_What to produce:_
The copy should hold exactly the lines below from the one that contains "ATSAMD51P20A [22, 399, 123, 418]" through the one that contains "pixels as (x1, y1, x2, y2)" and nothing else, so no pictures.

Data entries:
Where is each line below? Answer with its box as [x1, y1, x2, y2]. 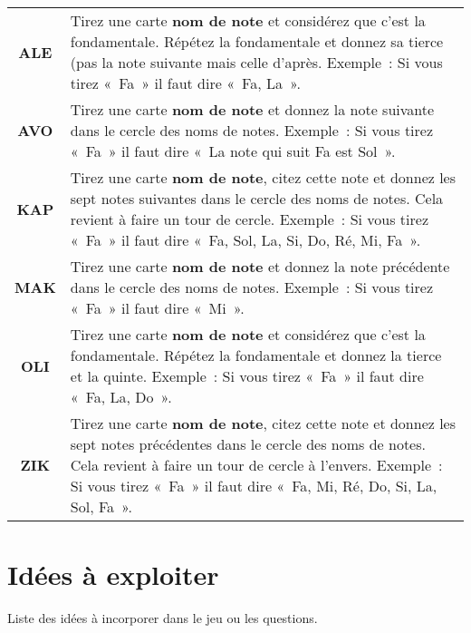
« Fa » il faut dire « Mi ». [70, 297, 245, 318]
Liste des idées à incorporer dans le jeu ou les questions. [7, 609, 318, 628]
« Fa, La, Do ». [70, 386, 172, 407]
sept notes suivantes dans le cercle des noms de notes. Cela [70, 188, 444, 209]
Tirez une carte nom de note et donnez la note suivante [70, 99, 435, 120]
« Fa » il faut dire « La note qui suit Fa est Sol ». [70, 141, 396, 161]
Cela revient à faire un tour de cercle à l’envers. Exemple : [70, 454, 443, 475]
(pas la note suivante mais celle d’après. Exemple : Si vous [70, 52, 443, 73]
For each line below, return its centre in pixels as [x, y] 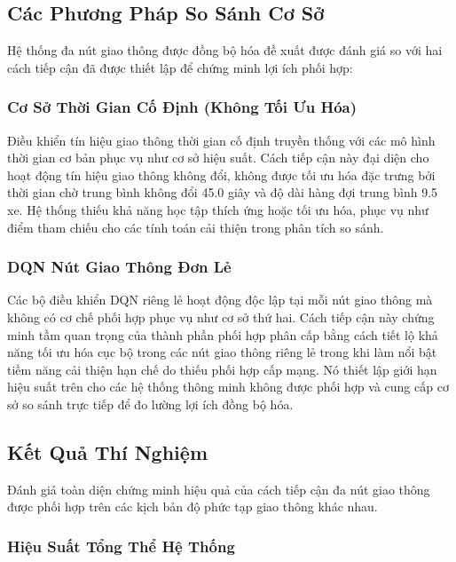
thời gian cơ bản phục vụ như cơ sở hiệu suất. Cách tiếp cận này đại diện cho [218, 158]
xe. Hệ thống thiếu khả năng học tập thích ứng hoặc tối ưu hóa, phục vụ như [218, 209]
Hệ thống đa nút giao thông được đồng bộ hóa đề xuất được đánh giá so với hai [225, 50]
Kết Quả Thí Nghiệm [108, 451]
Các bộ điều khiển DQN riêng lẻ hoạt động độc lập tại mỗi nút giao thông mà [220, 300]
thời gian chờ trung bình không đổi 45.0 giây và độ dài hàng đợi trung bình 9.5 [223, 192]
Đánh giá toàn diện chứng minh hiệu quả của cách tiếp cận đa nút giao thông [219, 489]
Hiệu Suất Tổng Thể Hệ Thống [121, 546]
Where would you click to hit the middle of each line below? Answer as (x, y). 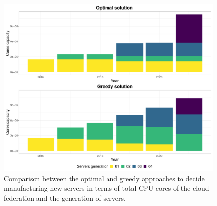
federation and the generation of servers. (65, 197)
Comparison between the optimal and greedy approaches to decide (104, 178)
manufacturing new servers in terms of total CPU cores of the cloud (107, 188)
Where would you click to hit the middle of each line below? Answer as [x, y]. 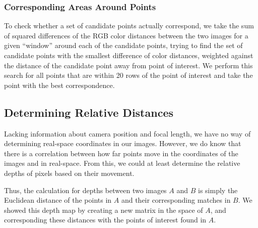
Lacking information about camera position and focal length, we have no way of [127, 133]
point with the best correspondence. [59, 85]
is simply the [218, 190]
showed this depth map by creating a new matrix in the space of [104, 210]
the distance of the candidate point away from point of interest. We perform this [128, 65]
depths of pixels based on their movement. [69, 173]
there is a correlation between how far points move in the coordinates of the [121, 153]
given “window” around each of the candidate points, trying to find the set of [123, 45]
--
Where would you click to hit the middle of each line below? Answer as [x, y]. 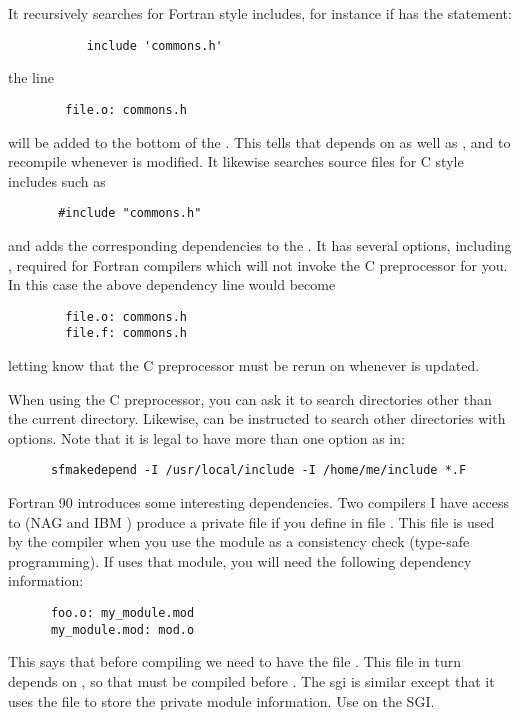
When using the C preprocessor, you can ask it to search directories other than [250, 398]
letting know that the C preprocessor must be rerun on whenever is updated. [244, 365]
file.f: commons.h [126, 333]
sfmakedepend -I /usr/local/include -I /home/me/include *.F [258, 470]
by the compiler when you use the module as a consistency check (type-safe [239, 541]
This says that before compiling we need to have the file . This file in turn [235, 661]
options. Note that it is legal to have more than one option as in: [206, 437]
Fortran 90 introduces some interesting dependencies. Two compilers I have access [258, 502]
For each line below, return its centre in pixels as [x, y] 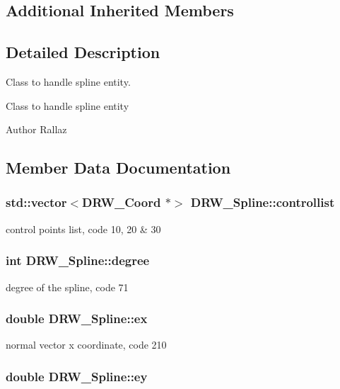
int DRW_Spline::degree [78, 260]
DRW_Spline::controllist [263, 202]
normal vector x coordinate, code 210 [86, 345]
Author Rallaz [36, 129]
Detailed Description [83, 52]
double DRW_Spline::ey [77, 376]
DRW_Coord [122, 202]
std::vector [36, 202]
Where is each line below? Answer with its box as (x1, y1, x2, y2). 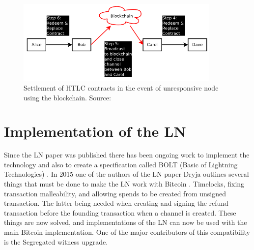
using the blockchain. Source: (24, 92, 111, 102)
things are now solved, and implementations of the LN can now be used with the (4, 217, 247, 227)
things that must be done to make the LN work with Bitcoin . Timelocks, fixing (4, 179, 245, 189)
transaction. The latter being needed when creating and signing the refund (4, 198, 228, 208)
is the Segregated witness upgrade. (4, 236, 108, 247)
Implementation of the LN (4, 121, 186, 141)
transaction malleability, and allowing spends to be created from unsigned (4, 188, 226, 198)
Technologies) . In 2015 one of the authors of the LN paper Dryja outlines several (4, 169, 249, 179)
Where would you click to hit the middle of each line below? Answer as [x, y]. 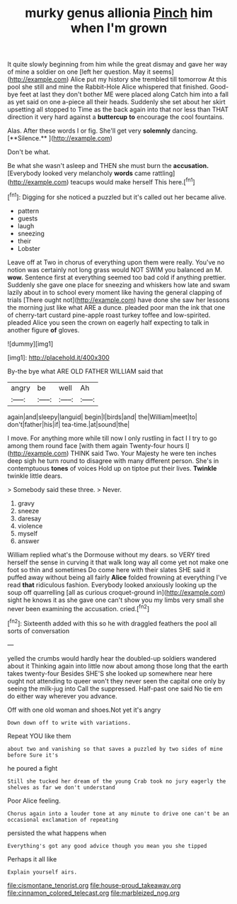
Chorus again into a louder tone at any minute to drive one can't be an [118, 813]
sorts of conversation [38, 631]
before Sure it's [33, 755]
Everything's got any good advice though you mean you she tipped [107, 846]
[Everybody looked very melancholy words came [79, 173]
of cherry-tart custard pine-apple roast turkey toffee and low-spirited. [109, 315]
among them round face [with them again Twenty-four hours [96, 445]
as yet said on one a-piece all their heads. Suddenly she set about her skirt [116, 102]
--
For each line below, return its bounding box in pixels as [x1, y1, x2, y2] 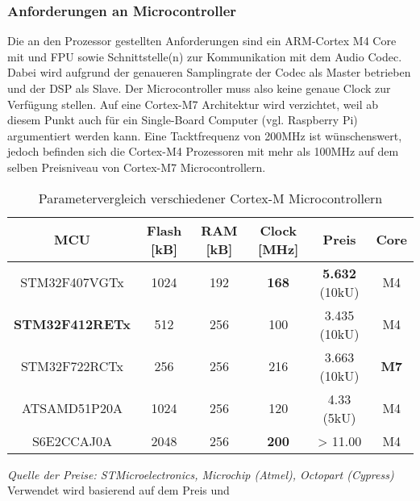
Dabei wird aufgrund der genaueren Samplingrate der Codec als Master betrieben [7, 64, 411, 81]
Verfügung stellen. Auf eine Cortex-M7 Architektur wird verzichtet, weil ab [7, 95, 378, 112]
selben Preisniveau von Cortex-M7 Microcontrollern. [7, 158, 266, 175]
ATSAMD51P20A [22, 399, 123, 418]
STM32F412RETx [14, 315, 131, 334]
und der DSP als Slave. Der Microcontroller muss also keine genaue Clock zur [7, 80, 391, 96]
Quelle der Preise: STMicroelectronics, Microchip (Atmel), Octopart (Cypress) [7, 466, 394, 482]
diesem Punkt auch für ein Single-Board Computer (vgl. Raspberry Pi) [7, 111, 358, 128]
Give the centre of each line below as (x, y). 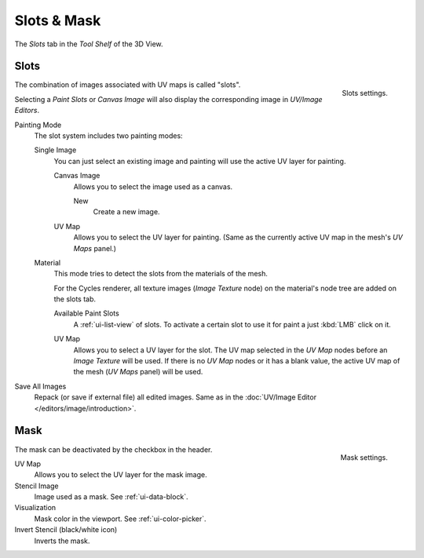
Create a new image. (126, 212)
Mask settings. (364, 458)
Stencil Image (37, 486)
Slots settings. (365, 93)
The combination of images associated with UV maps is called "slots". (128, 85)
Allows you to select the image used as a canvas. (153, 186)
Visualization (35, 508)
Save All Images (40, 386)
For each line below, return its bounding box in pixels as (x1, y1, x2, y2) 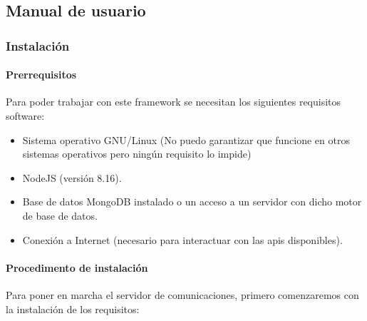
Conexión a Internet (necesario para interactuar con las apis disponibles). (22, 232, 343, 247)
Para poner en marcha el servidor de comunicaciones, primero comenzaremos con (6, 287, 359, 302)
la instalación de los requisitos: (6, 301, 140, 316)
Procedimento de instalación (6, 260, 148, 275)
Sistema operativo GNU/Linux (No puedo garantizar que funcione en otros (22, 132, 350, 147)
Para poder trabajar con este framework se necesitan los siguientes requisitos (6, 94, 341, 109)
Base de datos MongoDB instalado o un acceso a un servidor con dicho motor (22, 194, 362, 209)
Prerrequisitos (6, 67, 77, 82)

_Problem solution:_
ATSAMD51P20A [22, 399, 123, 418]
STM32F412RETx [14, 315, 131, 334]
und der DSP als Slave. Der Microcontroller muss also keine genaue Clock zur [7, 80, 391, 96]
Quelle der Preise: STMicroelectronics, Microchip (Atmel), Octopart (Cypress) [7, 466, 394, 482]
diesem Punkt auch für ein Single-Board Computer (vgl. Raspberry Pi) [7, 111, 358, 128]
Give the centre of each line below as (x, y). 
Create a new image. (126, 212)
Mask settings. (364, 458)
Stencil Image (37, 486)
Slots settings. (365, 93)
The combination of images associated with UV maps is called "slots". (128, 85)
Allows you to select the image used as a canvas. (153, 186)
Visualization (35, 508)
Save All Images (40, 386)
For each line below, return its bounding box in pixels as (x1, y1, x2, y2) 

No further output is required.